Comte based his idea of social unity not only on the organic or naturalistic analogy, but on consensus or psychical community. Of late it is the latter concept which has been elaborated. The idea of a social or group-spirit is not new: it is a philosophical notion of long standing. The Zeitgeist, the popular will, public opinion, were familiar phrases long before the days of social psychology. Spencer, Schäffle, and Lilienfeld recognized the psychical
(805) nature of society, but their attention was too much fixed upon the rounding out of their analogies. They assumed what others have sought to analyze. The concept of the social mind is playing a more and more important part. It was a somewhat mystical idea with the founders of Völkerpsychologie, Lazarus and Steinthal, but it has become increasingly concrete and definite, until it may perhaps be regarded as the most fruitful field of contemporary sociological research. The need of such a theory was made clear by the failure of the biological school to supply an adequate explanation of social unity. Mere division of labor and an interdependence almost wholly economic left too much to be desired.
Beginning with a general statement like this from Lazarus, "A people is a collection of men who regard themselves a people. It is the spiritual achievement of those who compose it, who ceaselessly create it," it is instructive to trace the gradual closing-in upon the problem. Lewes made several illuminating observations. Psychologists like Wundt, James, and Baldwin were irresistibly drawn over into the new field. The phenomena of group opinion, feeling, and conduct began to be studied in earnest. Tarde announced his process of imitation, opposition, and invention; Giddings contributed "consciousness of kind" and outlined the "integration of the social mind; " Simmel based group-unity on common symbols, obedience, loyalty, and consciousness of group-honor;  Hauriou suggested the analysis into (1) grouping and the feeling of grouping, (2) individuality and the feeling of individuality, and (3) conciliation; Baldwin offered his "dialectic" of personal and social growth; and Ross published a keenly analytic study of social control. More-over, Boris-Sidis, Le Bon, Ross, Tarde, and Sighele made important contributions to the morbid psychology of the group, as displayed in mental epidemics and mob violence.

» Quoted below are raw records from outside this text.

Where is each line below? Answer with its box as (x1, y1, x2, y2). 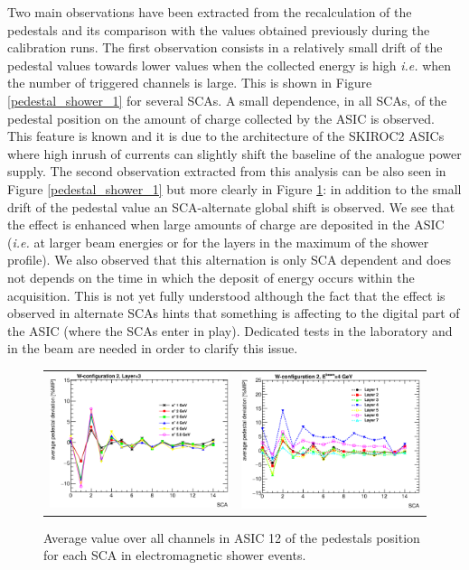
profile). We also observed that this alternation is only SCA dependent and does (7, 250, 451, 269)
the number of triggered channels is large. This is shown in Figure (7, 73, 372, 92)
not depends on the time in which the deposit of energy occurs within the (7, 267, 415, 286)
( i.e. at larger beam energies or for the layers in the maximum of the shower (7, 232, 429, 251)
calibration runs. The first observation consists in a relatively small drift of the (7, 38, 443, 57)
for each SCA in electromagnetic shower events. (43, 546, 306, 565)
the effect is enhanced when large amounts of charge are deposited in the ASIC (7, 215, 445, 234)
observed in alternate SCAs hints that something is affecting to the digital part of (7, 304, 460, 322)
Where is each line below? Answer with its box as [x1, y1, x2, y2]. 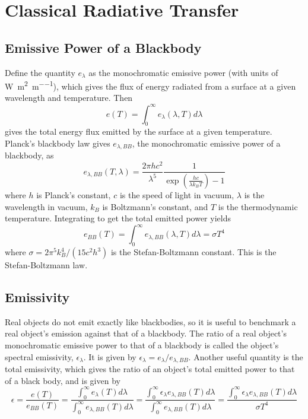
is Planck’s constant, [36, 188, 111, 201]
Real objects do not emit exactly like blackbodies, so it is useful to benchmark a [5, 315, 296, 328]
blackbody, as [5, 149, 54, 161]
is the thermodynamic [218, 200, 298, 212]
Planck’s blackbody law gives [5, 137, 110, 149]
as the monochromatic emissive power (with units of [88, 66, 278, 78]
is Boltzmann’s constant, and [102, 200, 208, 212]
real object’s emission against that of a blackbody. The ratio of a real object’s [5, 327, 287, 339]

However various and conflicting these different theories may seem at first glance, they are actually in most cases complementary, and together they afford an admirable working theory. The rôle of suggestion is recognized as fundamentally important; the sub-ordination of reflection to feeling, the persistence of custom and habit, the predominance of unconscious ford, the function of leadership, the control by group ideals. the modification of these ideals in adjustment to the changing conditions which the group confronts, the devices by which the group cozens its members into conformity — all these aspects have been combined into a psycho-
( 806) -logy of group organization and activity which demands nothing less than a renovation of the assumptions of all the social sciences. The "consent of the governed" theory, the theory of value, the ideas of property, sovereignty, inalienable rights, free-will, must all reckon with social psychology. Indeed, there are those who go so far as to say that sociology as a science will turn out to be nothing else than this psychology of association.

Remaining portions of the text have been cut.